Lili Reinhart, best known for playing Betty Cooper on Riverdale, gave an empowered speech during the Glamour 2018 Women of the Year Summit. Focusing on body shaming and the unrealistic standards placed on women, the 22-year-old actor didn't hold back on her beliefs.
Reinhart has always been open and honest about her personal struggles, speaking freely about her mental health issues and body dysmorphia. Since she's been rightfully lauded for her openness in the past and has such a wide reach to younger audiences, it's no surprise Glamour would ask her to speak at such an important event for women.
"Embracing your natural beauty does not exclude anyone. There is no fine print. You can be naturally beautiful with acne, scars, cellulite or curves." - @lilireinhart #GlamourWOTY pic.twitter.com/rAtLS3pPnL— Glamour (@glamourmag) November 11, 2018
In the speech, Reinhart discusses how living in the spotlight and constantly seeing photos of herself can be difficult, but when she opened up about those feelings in the past, she "faced criticism" for daring to talk about her own body struggles.
While she understands that it may seem "inappropriate" for someone of her smaller size to tackle these issues, she points out that it wasn't until she "was in an industry that rewards and praises people for having a smaller waist than [she] will ever have", that the actor started thinking things were wrong with her, physically.

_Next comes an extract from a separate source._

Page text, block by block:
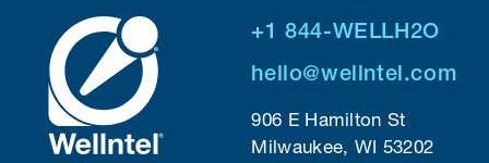
+1 844-WELLH2O
hello@wellntel.com
906 E Hamilton St
Milwaukee, WI 53202

She found herself becoming "hyper aware" of her own body. "I felt this strange, constant struggle of having to live up to the expectation of the appearance that I had already established to the world," she explains.
She also mentions that a major part of feeling self-conscience about one's body is not wanting to feel judged by others, which is becoming increasingly easier with social media. "Because judgment and criticism have always existed," she explains, "It’s just that now, everyone can be a critic and can share it publicly and without hesitation, at the push of a button."

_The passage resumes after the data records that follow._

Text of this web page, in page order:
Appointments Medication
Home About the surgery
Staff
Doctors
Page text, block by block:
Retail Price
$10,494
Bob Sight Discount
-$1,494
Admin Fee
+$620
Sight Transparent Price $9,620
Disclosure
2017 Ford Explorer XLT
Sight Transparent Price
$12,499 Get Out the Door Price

"We aren’t born with these insecurities," she points out, "We are told to be insecure about certain things." Between Hollywood standards, fashion magazines, and people’s incessant need to comment on other people's appearances online, women are now "conditioned to feel ashamed or embarrassed about certain parts of ourselves."

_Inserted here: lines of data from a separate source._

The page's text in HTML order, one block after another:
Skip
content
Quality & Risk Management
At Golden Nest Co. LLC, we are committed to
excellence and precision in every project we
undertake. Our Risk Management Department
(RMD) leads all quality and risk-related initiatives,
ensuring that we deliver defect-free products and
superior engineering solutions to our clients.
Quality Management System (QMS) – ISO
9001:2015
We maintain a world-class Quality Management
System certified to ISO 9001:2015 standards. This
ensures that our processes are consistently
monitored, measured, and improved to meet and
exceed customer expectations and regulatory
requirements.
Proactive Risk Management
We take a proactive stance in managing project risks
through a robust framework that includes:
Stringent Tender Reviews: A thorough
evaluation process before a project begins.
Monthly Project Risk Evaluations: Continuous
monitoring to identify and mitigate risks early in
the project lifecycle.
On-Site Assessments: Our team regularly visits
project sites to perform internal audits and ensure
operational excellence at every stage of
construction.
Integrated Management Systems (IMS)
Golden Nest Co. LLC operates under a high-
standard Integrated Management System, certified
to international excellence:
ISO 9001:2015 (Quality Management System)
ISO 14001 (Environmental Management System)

While the actor knows "the world is not going to reform tomorrow," she urges the women in the audience to take matters into their own hands by showing their true selves, especially when posting photos online.
"I encourage you to find a healthy balance between expressing the natural, vulnerable side of yourself with the glamorous, contoured side." She notes that while it's fun to share pictures from red carpets and photo shoots, "it’s much more important to show what I look the other 99 percent of the time."
She admits she doesn’t have the "perfect solution," but hopes that women will begin to embrace the fact that we're "all imperfectly beautiful."
She wrapped up her speech with an encouraging message: "You can be naturally beautiful with acne or scars, cellulite or curves. So let's celebrate each other, and ourselves, as we are, as we will be, and as we were meant to be. Unique. Imperfect. Beautiful. And so incredibly powerful."